If a case like that occurred, as suspicion grew that some of the permanent displays were not government speech at all (or at least had an equally private character associated with private donors), a further Establishment Clause prohibition would surface, the bar against preferring some religious speakers over others.
To avoid relying on a per se rule to say when speech is governmental, the best approach that occurs to me is to ask whether a reasonable and fully informed observer would understand the expression to be government speech, as distinct from private speech the government chooses to oblige by allowing the monument to be placed on public land. This reasonable observer test for governmental character is of a piece with the one for spotting forbidden governmental endorsement of religion in the Establishment Clause cases.
The Court's full opinion is here.
[Full disclosure: I am involved in a matter currently pending before the Supreme Court of the United States, and no, I'm not going to discuss it here. It has nothing to do with this area of the law, or with blogging or this site at all, but out of prudence I'm trying to keep diaries like this one more descriptive than argumentative. I'll leave the arguing over who has the best of this one to y'all in the comments.]
added: Via SCOTUSblog, for context:
At the oral argument, Chief Justice John G. Roberts, Jr., told a lawyer for the small Utah city defending its policy on a Ten Commandments monument in a city park: "You’re just picking your poison, aren’t you? I mean, the more you say that the monument is government speech, to get out of the Free Speech Clause, the more it seems to me you’re walking into a trap under the Establishment Clause."

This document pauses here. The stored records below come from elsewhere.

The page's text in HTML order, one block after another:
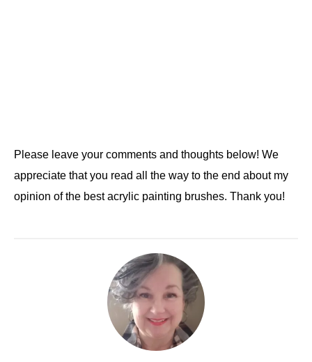
Please leave your comments and thoughts below! We
appreciate that you read all the way to the end about my
opinion of the best acrylic painting brushes. Thank you!
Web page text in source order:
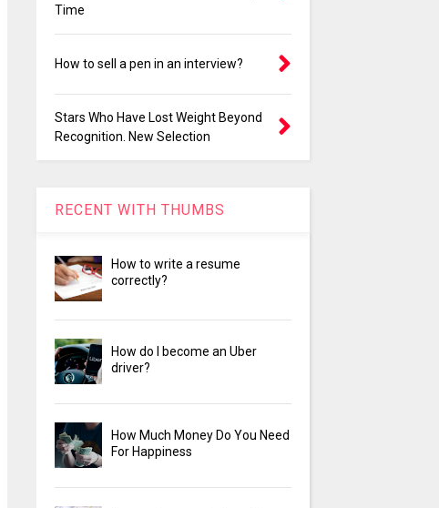
Time
How to sell a pen in an interview?
Stars Who Have Lost Weight Beyond
Recognition. New Selection
RECENT WITH THUMBS
How to write a resume
correctly?
How do I become an Uber
driver?
How Much Money Do You Need
For Happiness
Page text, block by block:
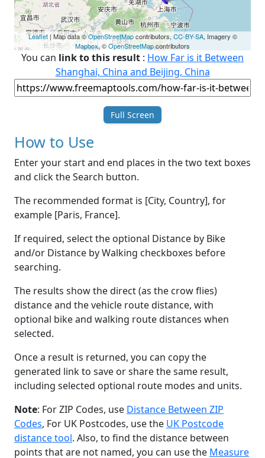
Leaflet| Map data ©OpenStreetMapcontributors, CC-BY-SA, Imagery ©
Mapbox, ©OpenStreetMapcontributors
You can link to this result : How Far is it Between
Shanghai, China and Beijing, China
Full Screen
How to Use
Enter your start and end places in the two text boxes
and click the Search button.
The recommended format is [City, Country], for
example [Paris, France].
If required, select the optional Distance by Bike
and/or Distance by Walking checkboxes before
searching.
The results show the direct (as the crow flies)
distance and the vehicle route distance, with
optional bike and walking route distances when
selected.
Once a result is returned, you can copy the
generated link to save or share the same result,
including selected optional route modes and units.
Note: For ZIP Codes, use Distance Between ZIP
Codes, For UK Postcodes, use the UK Postcode
distance tool. Also, to find the distance between
points that are not named, you can use the Measure
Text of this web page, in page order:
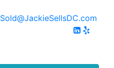
Sold@JackieSellsDC.com
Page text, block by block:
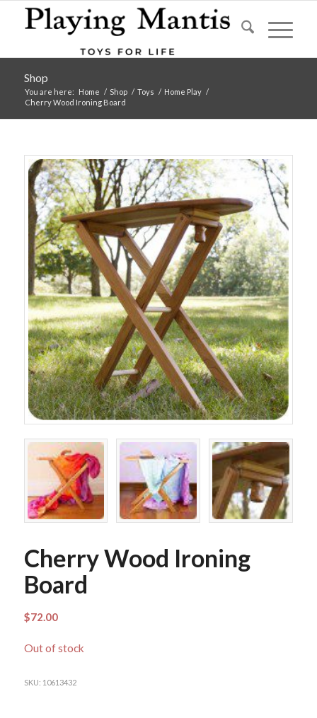
Shop
You are here: Home / Shop / Toys / Home Play /
Cherry Wood Ironing Board
Cherry Wood Ironing
Board
$72.00
Out of stock
SKU: 10613432
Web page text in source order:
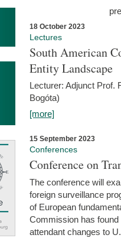
18 October 2023
Lectures
South American
Entity Landscape
Lecturer: Adjunct Prof.
Bogóta)
[more]
15 September 2023
Conferences
Conference on
The conference will
foreign surveillance
of European
Commission has
attendant changes to
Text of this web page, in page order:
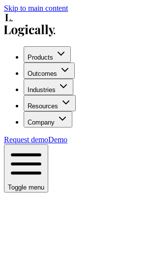
Skip to main content
Products
Outcomes
Industries
Resources
Company
Request demoDemo
Toggle menu
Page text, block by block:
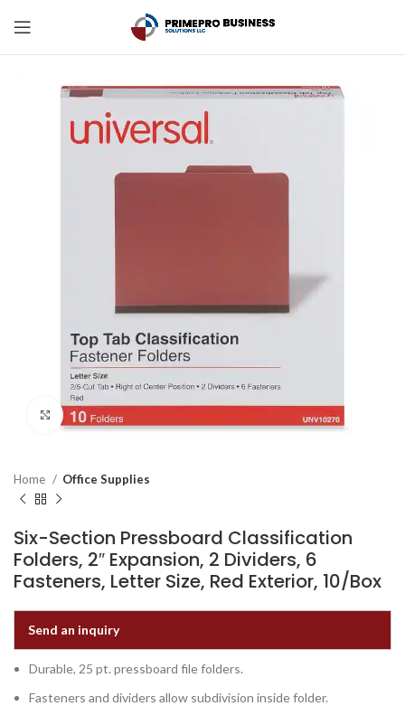
Click to enlarge
Home Office Supplies
Six-Section Pressboard Classification
Folders, 2″ Expansion, 2 Dividers, 6
Fasteners, Letter Size, Red Exterior, 10/Box
Send an inquiry
Durable, 25 pt. pressboard file folders.
Fasteners and dividers allow subdivision inside folder.
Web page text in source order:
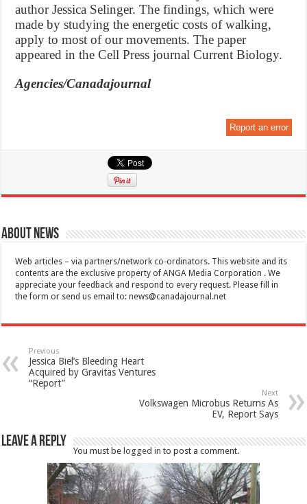
author Jessica Selinger. The findings, which were
made by studying the energetic costs of walking,
apply to most of our movements. The paper
appeared in the Cell Press journal Current Biology.
Agencies/Canadajournal
Report an error
About News
Web articles – via partners/network co-ordinators. This website and its
contents are the exclusive property of ANGA Media Corporation . We
appreciate your feedback and respond to every request. Please fill in
the form or send us email to:news@canadajournal.net
Previous
Jessica Biel’s Bleeding Heart
Acquired by Gravitas Ventures
“Report”
Next
Volkswagen Microbus Returns As
EV, Report Says
Leave a Reply
You must be logged in to post a comment.
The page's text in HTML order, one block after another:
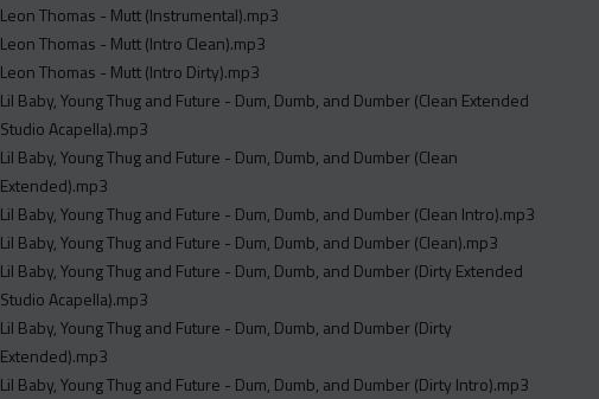
Leon Thomas - Mutt (Instrumental).mp3
Leon Thomas - Mutt (Intro Clean).mp3
Leon Thomas - Mutt (Intro Dirty).mp3
Lil Baby, Young Thug and Future - Dum, Dumb, and Dumber (Clean Extended
Studio Acapella).mp3
Lil Baby, Young Thug and Future - Dum, Dumb, and Dumber (Clean
Extended).mp3
Lil Baby, Young Thug and Future - Dum, Dumb, and Dumber (Clean Intro).mp3
Lil Baby, Young Thug and Future - Dum, Dumb, and Dumber (Clean).mp3
Lil Baby, Young Thug and Future - Dum, Dumb, and Dumber (Dirty Extended
Studio Acapella).mp3
Lil Baby, Young Thug and Future - Dum, Dumb, and Dumber (Dirty
Extended).mp3
Lil Baby, Young Thug and Future - Dum, Dumb, and Dumber (Dirty Intro).mp3
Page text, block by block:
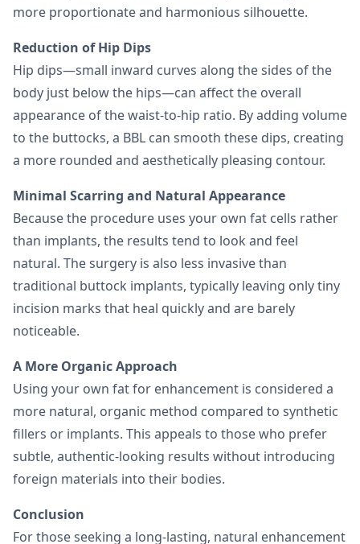
more proportionate and harmonious silhouette.
Reduction of Hip Dips
Hip dips—small inward curves along the sides of the
body just below the hips—can affect the overall
appearance of the waist-to-hip ratio. By adding volume
to the buttocks, a BBL can smooth these dips, creating
a more rounded and aesthetically pleasing contour.
Minimal Scarring and Natural Appearance
Because the procedure uses your own fat cells rather
than implants, the results tend to look and feel
natural. The surgery is also less invasive than
traditional buttock implants, typically leaving only tiny
incision marks that heal quickly and are barely
noticeable.
A More Organic Approach
Using your own fat for enhancement is considered a
more natural, organic method compared to synthetic
fillers or implants. This appeals to those who prefer
subtle, authentic-looking results without introducing
foreign materials into their bodies.
Conclusion
For those seeking a long-lasting, natural enhancement
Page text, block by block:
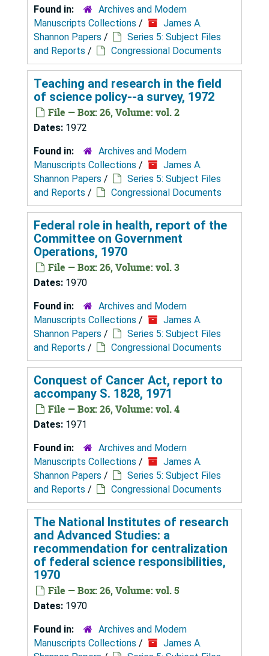
Found in:
Archives and Modern
Manuscripts Collections /
James A.
Shannon Papers /
Series 5: Subject Files
and Reports / Congressional Documents
Teaching and research in the field
of science policy--a survey, 1972
File — Box: 26, Volume: vol. 2
Dates: 1972
Found in:
Archives and Modern
Manuscripts Collections /
James A.
Shannon Papers /
Series 5: Subject Files
and Reports / Congressional Documents
Federal role in health, report of the
Committee on Government
Operations, 1970
File — Box: 26, Volume: vol. 3
Dates: 1970
Found in:
Archives and Modern
Manuscripts Collections /
James A.
Shannon Papers /
Series 5: Subject Files
and Reports / Congressional Documents
Conquest of Cancer Act, report to
accompany S. 1828, 1971
File — Box: 26, Volume: vol. 4
Dates: 1971
Found in:
Archives and Modern
Manuscripts Collections /
James A.
Shannon Papers /
Series 5: Subject Files
and Reports / Congressional Documents
The National Institutes of research
and Advanced Studies: a
recommendation for centralization
of federal science responsibilities,
1970
File — Box: 26, Volume: vol. 5
Dates: 1970
Found in:
Archives and Modern
Manuscripts Collections /
James A.
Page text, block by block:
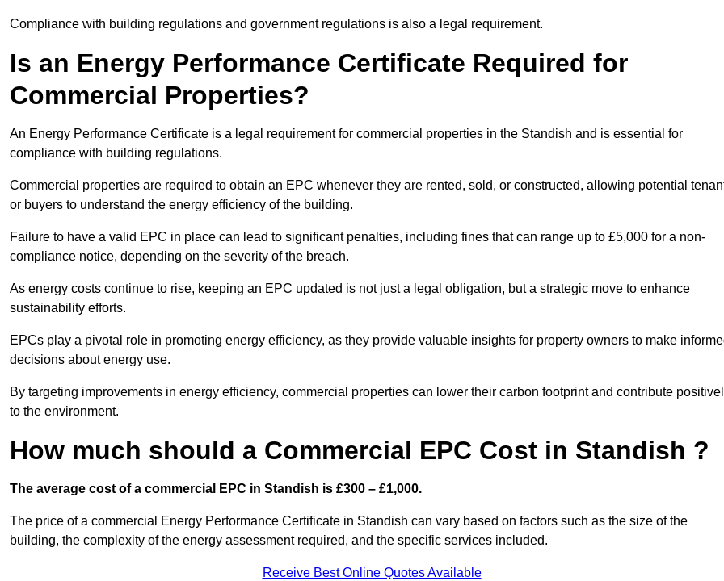
Compliance with building regulations and government regulations is also a legal requirement.
Is an Energy Performance Certificate Required for
Commercial Properties?
An Energy Performance Certificate is a legal requirement for commercial properties in the Standish and is essential for
compliance with building regulations.
Commercial properties are required to obtain an EPC whenever they are rented, sold, or constructed, allowing potential
or buyers to understand the energy efficiency of the building.
Failure to have a valid EPC in place can lead to significant penalties, including fines that can range up to £5,000 for a non-
compliance notice, depending on the severity of the breach.
As energy costs continue to rise, keeping an EPC updated is not just a legal obligation, but a strategic move to enhance
sustainability efforts.
EPCs play a pivotal role in promoting energy efficiency, as they provide valuable insights for property owners to make
decisions about energy use.
By targeting improvements in energy efficiency, commercial properties can lower their carbon footprint and contribute
to the environment.
How much should a Commercial EPC Cost in Standish ?
The average cost of a commercial EPC in Standish is £300 – £1,000.
The price of a commercial Energy Performance Certificate in Standish can vary based on factors such as the size of the
building, the complexity of the energy assessment required, and the specific services included.
Receive Best Online Quotes Available
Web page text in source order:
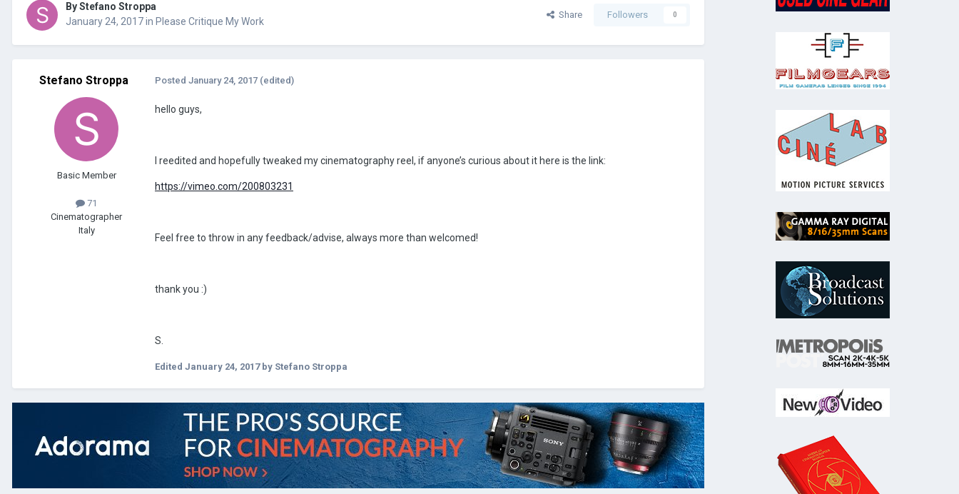
ByStefano Stroppa
January 24, 2017in Please Critique My Work
Share Followers 0
Stefano Stroppa
Basic Member
71
Cinematographer
Italy
Posted January 24, 2017 (edited)
hello guys,
I reedited and hopefully tweaked my cinematography reel, if anyone’s curious about it here is the link:
https://vimeo.com/200803231
Feel free to throw in any feedback/advise, always more than welcomed!
thank you :)
S.
Edited January 24, 2017by Stefano Stroppa
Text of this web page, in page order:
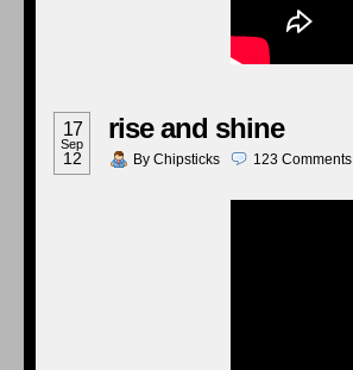
17
Sep
12
rise and shine
By Chipsticks 123 Comments
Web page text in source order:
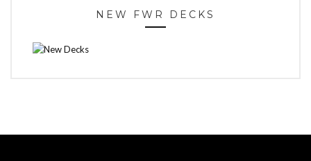
NEW FWR DECKS
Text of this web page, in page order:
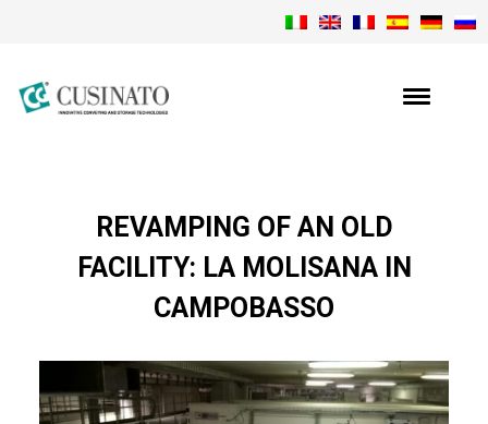
REVAMPING OF AN OLD
FACILITY: LA MOLISANA IN
CAMPOBASSO
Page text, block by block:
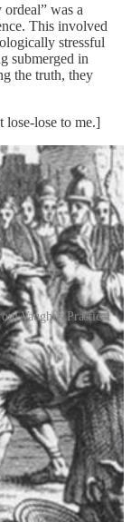
was a
This involved
stressful
submerged in
the truth, they
lose-lose to me.]
Vaught’s Practical
belief
character,
of
and into the 19th
who believed in its
20th century with
by John Augustus
at the Berkeley
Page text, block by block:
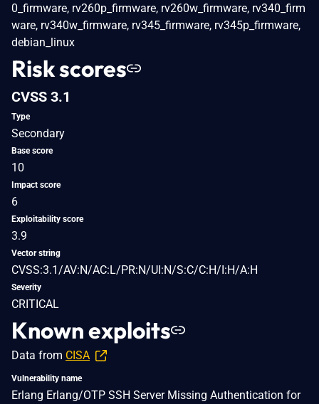
0_firmware, rv260p_firmware, rv260w_firmware, rv340_firm
ware, rv340w_firmware, rv345_firmware, rv345p_firmware,
debian_linux
Risk scores
CVSS 3.1
Type
Secondary
Base score
10
Impact score
6
Exploitability score
3.9
Vector string
CVSS:3.1/AV:N/AC:L/PR:N/UI:N/S:C/C:H/I:H/A:H
Severity
CRITICAL
Known exploits
Data from CISA
Vulnerability name
Erlang Erlang/OTP SSH Server Missing Authentication for
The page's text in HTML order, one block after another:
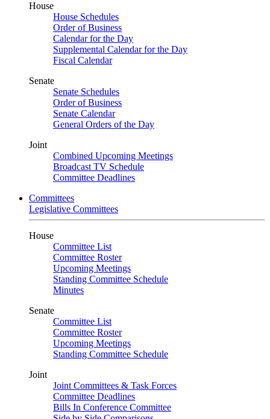
House
House Schedules
Order of Business
Calendar for the Day
Supplemental Calendar for the Day
Fiscal Calendar
Senate
Senate Schedules
Order of Business
Senate Calendar
General Orders of the Day
Joint
Combined Upcoming Meetings
Broadcast TV Schedule
Committee Deadlines
Committees
Legislative Committees
House
Committee List
Committee Roster
Upcoming Meetings
Standing Committee Schedule
Minutes
Senate
Committee List
Committee Roster
Upcoming Meetings
Standing Committee Schedule
Joint
Joint Committees & Task Forces
Committee Deadlines
Bills In Conference Committee
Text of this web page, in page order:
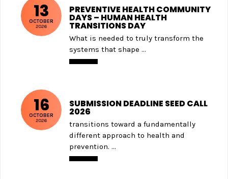
13
OCTOBER
2026
PREVENTIVE HEALTH COMMUNITY
DAYS – HUMAN HEALTH
TRANSITIONS DAY
What is needed to truly transform the
systems that shape ...
16
OCTOBER
2026
SUBMISSION DEADLINE SEED CALL
2026
transitions toward a fundamentally
different approach to health and
prevention. ...
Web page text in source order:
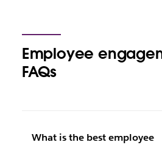
Employee
FAQs
What is the best employee
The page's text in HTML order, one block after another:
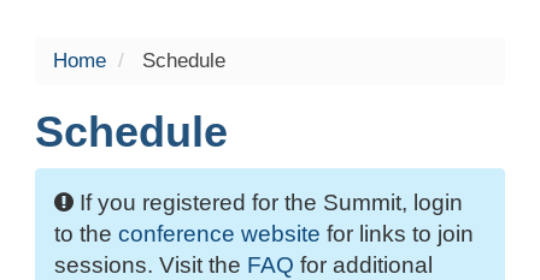
Home Schedule
Schedule
If you registered for the Summit, login
to the conference website for links to join
sessions. Visit the FAQ for additional
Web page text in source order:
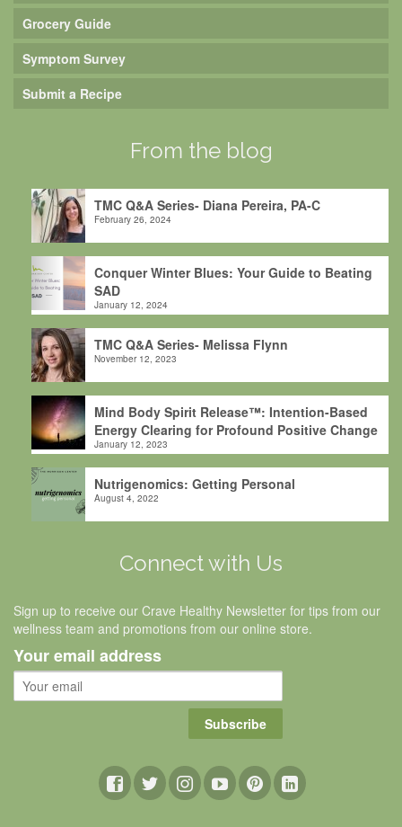
Grocery Guide
Symptom Survey
Submit a Recipe
From the blog
TMC Q&A Series- Diana Pereira, PA-C
February 26, 2024
Conquer Winter Blues: Your Guide to Beating
SAD
January 12, 2024
TMC Q&A Series- Melissa Flynn
November 12, 2023
Mind Body Spirit Release™: Intention-Based
Energy Clearing for Profound Positive Change
January 12, 2023
Nutrigenomics: Getting Personal
August 4, 2022
Connect with Us
Sign up to receive our Crave Healthy Newsletter for tips from our
wellness team and promotions from our online store.
Your email address
Subscribe
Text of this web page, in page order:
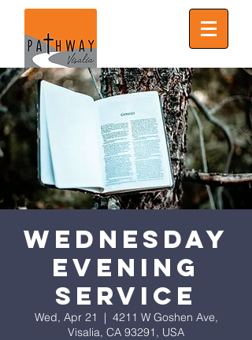
Wednesday
Evening
Service
Wed, Apr 21
  |
4211 W Goshen Ave,
Visalia, CA 93291, USA
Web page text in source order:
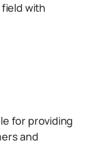
with
for providing
and
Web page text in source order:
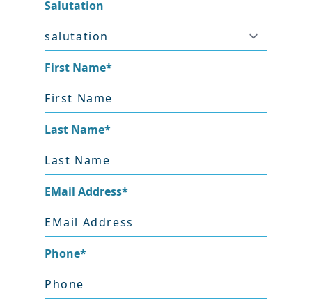
Salutation
First Name*
Last Name*
EMail Address*
Phone*
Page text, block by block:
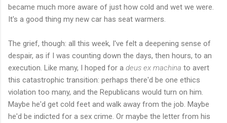
became much more aware of just how cold and wet we were.
It's a good thing my new car has seat warmers.
The grief, though: all this week, I've felt a deepening sense of
despair, as if I was counting down the days, then hours, to an
execution. Like many, I hoped for a deus ex machina to avert
this catastrophic transition: perhaps there'd be one ethics
violation too many, and the Republicans would turn on him.
Maybe he'd get cold feet and walk away from the job. Maybe
he'd be indicted for a sex crime. Or maybe the letter from his
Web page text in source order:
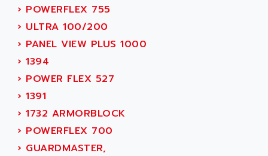
ADAS
ADC AUTOMATICA
ADDA
ADDER
ADDI DATA
ADEPT
ADEPT TECHNOLOGY
ADES
› POWERFLEX 755
› ULTRA 100/200
› PANEL VIEW PLUS 1000
› 1394
› POWER FLEX 527
› 1391
› 1732 ARMORBLOCK
› POWERFLEX 700
› GUARDMASTER,
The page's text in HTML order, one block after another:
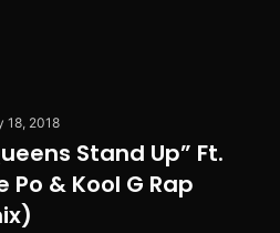
18, 2018
Stand Up” Ft.
Po & Kool G Rap
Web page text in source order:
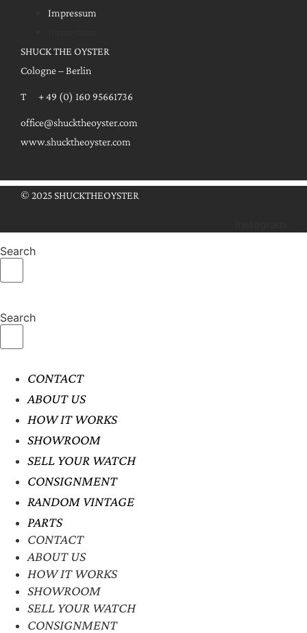
Impressum
SHUCK THE OYSTER
Cologne – Berlin
T + 49 (0) 160 95661736
office@shucktheoyster.com
www.shucktheoyster.com
© 2025 SHUCKTHEOYSTER
Search
Search
CONTACT
ABOUT US
HOW IT WORKS
SHOWROOM
SELL YOUR WATCH
CONSIGNMENT
RANDOM VINTAGE
PARTS
CONTACT
ABOUT US
HOW IT WORKS
SHOWROOM
SELL YOUR WATCH
CONSIGNMENT
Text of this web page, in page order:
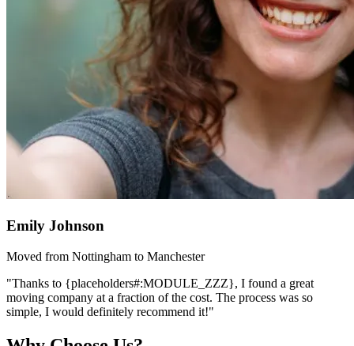
Emily Johnson
Moved from Nottingham to Manchester
"Thanks to {placeholders#:MODULE_ZZZ}, I found a great
moving company at a fraction of the cost. The process was so
simple, I would definitely recommend it!"
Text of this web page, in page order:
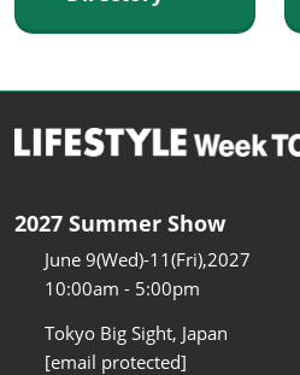
2027 Summer Show
June 9(Wed)-11(Fri),2027
10:00am - 5:00pm
Tokyo Big Sight, Japan
[email protected]
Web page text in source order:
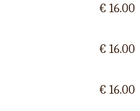
€ 16.00
€ 16.00
€ 16.00
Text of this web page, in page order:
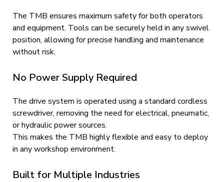
The TMB ensures maximum safety for both operators
and equipment. Tools can be securely held in any swivel
position, allowing for precise handling and maintenance
without risk.
No Power Supply Required
The drive system is operated using a standard cordless
screwdriver, removing the need for electrical, pneumatic,
or hydraulic power sources.
This makes the TMB highly flexible and easy to deploy
in any workshop environment.
Built for Multiple Industries
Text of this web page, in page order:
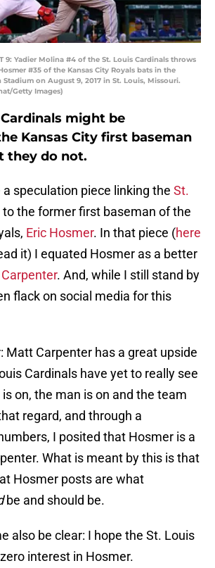
9: Yadier Molina #4 of the St. Louis Cardinals throws
#35 of the Kansas City Royals bats in the
on August 9, 2017 in St. Louis, Missouri.
Getty Images)
might be
Kansas City first baseman
they do not.
speculation piece linking the St.
to the former first baseman of the
Eric Hosmer. In that piece (here
it) I equated Hosmer as a better
. And, while I still stand by
flack on social media for this
Matt Carpenter has a great upside
Cardinals have yet to really see
on, the man is on and the team
regard, and through a
I posited that Hosmer is a
What is meant by this is that
Hosmer posts are what
be and should be.
also be clear: I hope the St. Louis
interest in Hosmer.
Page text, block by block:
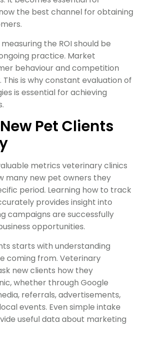
the best channel for obtaining
the ROI should be
practice. Market
behaviour and competition
is why constant evaluation of
is essential for achieving
Pet Clients
metrics veterinary clinics
many new pet owners they
period. Learning how to track
provides insight into
campaigns are successfully
opportunities.
starts with understanding
coming from. Veterinary
new clients how they
whether through Google
referrals, advertisements,
events. Even simple intake
useful data about marketing

... [Today's opinion] certainly did not put an end to a constitutional controversy. Three Justices suggested quite plainly that, if the city is perceived as embracing the Christian dogma that is behind the Ten Commandments, the First Amendment’s Establishment Clause may come into play. But two Justices said there simply won’t be an Establishment Clause problem down the road. And that debate surely will go on....
It does appear, though, that future cases over displays of religion in the public square are not likely to turn on free speech analyses. Wednesday’s decision seems clearly to have scuttled that as a litigating strategy against, at least, permanent monuments. So religious displays will still be judged by the Court by the sometimes meandering interpretation of what the Establishment Clause forbids, or permits.